* _SOURCE DATA_
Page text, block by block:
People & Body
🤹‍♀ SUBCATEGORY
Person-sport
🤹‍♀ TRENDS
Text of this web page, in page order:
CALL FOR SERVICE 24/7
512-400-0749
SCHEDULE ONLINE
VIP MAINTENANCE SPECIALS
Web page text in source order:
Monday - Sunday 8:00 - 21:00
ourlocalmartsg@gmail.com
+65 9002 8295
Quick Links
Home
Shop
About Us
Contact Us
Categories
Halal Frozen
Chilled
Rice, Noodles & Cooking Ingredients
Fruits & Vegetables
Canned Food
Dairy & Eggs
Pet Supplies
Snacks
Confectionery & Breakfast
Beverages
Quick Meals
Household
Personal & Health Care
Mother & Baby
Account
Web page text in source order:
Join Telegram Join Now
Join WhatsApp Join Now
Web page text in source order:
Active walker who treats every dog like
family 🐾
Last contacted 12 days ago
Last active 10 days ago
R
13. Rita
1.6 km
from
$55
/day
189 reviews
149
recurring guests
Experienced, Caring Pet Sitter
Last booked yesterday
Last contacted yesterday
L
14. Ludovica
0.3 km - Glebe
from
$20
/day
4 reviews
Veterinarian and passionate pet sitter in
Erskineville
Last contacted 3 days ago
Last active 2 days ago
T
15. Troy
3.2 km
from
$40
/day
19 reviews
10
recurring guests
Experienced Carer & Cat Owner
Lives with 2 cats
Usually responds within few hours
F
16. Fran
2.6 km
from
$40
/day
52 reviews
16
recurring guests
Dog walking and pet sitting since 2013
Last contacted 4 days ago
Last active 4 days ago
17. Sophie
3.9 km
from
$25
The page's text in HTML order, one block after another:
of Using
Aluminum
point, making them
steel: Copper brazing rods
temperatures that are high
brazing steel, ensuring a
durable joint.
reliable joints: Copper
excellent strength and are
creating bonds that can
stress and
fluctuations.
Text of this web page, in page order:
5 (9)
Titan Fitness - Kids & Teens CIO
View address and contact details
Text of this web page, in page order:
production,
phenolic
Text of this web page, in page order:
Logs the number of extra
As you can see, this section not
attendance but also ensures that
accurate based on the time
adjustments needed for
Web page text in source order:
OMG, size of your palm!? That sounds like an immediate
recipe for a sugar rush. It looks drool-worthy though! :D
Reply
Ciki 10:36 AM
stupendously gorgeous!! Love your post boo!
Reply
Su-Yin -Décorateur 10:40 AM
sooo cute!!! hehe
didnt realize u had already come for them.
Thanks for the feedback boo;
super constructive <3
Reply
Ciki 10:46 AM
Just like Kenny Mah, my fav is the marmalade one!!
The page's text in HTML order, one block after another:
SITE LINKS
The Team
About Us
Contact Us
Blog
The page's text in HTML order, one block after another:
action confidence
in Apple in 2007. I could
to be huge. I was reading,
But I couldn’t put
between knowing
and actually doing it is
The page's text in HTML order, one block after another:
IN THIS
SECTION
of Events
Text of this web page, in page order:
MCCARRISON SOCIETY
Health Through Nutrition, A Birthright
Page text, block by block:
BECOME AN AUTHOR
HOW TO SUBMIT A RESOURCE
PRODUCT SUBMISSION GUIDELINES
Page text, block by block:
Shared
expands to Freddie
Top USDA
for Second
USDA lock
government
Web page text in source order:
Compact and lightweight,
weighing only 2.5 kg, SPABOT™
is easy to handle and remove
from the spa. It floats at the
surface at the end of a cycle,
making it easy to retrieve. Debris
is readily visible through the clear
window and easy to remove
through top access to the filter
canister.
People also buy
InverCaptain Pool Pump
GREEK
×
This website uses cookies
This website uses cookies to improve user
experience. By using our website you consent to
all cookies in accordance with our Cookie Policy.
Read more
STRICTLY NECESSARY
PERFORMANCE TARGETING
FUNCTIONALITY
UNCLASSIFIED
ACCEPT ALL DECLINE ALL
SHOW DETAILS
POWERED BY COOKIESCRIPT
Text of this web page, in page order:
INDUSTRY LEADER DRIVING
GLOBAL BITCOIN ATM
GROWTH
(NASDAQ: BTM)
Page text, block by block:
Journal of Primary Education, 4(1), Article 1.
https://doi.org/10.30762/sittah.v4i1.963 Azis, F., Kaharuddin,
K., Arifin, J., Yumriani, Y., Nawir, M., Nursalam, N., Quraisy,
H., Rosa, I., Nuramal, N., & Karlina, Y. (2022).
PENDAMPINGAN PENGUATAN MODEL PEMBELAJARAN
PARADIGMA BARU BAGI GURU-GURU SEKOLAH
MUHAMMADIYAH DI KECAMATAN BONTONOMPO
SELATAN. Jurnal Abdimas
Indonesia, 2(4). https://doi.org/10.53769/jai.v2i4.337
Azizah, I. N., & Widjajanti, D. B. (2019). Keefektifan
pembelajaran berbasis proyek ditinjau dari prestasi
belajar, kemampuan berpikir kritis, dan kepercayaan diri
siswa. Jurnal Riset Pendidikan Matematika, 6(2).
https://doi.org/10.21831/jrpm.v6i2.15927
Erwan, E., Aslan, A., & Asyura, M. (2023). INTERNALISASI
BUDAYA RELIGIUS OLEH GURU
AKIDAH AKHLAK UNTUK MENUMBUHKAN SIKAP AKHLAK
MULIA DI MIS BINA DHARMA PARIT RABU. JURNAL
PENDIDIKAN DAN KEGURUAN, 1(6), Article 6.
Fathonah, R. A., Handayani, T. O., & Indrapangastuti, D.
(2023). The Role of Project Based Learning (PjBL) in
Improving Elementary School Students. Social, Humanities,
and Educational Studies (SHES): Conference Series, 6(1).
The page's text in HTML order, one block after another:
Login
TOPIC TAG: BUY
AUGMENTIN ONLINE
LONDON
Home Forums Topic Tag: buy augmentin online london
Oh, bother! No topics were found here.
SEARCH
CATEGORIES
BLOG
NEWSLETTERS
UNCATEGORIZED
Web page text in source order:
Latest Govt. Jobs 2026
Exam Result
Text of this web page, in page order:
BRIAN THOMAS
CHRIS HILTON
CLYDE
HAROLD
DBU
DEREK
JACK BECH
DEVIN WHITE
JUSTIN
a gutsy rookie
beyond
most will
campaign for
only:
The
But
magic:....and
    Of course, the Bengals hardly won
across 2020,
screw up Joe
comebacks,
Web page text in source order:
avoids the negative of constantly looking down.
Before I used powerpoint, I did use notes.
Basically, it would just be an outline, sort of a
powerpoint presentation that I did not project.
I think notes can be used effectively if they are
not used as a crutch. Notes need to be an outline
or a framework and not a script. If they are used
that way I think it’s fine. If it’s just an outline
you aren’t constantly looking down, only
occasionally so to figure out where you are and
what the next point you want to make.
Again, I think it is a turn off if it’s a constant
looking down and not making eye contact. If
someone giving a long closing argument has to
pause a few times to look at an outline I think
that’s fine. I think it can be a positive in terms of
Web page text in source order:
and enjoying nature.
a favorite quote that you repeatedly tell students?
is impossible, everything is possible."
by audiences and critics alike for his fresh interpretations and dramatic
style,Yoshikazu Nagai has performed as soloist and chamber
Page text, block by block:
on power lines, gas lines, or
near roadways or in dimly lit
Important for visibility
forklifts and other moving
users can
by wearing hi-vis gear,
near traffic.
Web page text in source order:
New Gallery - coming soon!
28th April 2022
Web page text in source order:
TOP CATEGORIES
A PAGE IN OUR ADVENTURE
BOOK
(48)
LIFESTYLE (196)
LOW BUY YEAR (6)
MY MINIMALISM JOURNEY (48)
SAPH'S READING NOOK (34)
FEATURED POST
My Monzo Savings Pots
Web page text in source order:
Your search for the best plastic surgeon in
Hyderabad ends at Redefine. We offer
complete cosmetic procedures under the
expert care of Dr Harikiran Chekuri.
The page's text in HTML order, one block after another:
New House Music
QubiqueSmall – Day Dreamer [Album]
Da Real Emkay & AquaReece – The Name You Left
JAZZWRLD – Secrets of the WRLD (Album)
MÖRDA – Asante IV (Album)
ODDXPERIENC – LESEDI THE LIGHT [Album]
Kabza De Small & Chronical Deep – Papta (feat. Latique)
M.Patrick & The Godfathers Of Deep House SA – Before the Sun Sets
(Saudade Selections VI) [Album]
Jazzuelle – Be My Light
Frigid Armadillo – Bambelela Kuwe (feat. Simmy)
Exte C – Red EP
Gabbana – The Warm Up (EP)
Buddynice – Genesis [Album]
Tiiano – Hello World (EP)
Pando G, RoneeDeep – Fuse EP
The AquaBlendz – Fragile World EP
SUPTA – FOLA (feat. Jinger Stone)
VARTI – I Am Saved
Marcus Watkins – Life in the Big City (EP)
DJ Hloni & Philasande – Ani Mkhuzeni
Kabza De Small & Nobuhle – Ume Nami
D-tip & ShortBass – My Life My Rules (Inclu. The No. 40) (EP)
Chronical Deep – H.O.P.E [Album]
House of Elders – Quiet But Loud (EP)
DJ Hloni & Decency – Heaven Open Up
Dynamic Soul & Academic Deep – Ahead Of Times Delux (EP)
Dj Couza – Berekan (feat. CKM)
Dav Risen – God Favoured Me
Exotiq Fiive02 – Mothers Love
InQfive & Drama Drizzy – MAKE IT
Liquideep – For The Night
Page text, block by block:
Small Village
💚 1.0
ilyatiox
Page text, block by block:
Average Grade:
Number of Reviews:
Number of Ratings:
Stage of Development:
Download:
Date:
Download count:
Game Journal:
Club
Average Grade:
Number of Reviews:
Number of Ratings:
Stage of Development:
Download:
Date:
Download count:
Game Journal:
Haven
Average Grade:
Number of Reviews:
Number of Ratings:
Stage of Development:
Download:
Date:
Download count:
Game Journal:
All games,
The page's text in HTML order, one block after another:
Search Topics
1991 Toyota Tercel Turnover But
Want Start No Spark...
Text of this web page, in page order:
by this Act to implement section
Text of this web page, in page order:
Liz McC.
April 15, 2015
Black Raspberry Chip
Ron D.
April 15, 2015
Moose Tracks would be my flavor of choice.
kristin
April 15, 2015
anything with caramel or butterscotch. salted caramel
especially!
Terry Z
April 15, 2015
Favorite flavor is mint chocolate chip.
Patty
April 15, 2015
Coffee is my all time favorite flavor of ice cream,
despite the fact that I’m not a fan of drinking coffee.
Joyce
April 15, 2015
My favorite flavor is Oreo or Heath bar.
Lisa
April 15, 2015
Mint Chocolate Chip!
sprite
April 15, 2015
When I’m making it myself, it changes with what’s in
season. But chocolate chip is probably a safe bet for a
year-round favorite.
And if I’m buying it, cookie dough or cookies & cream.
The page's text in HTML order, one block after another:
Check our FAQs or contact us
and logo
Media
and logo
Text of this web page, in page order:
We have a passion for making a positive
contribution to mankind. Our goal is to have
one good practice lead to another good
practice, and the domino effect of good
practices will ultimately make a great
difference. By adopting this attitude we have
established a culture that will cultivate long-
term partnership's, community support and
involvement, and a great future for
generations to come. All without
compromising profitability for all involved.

* _WORK INSTRUCTIONS_
In the records above, find each line with the word "will" and copy it.

* _EXERCISE ANSWER_
most will
practices will ultimately make a great
established a culture that will cultivate long-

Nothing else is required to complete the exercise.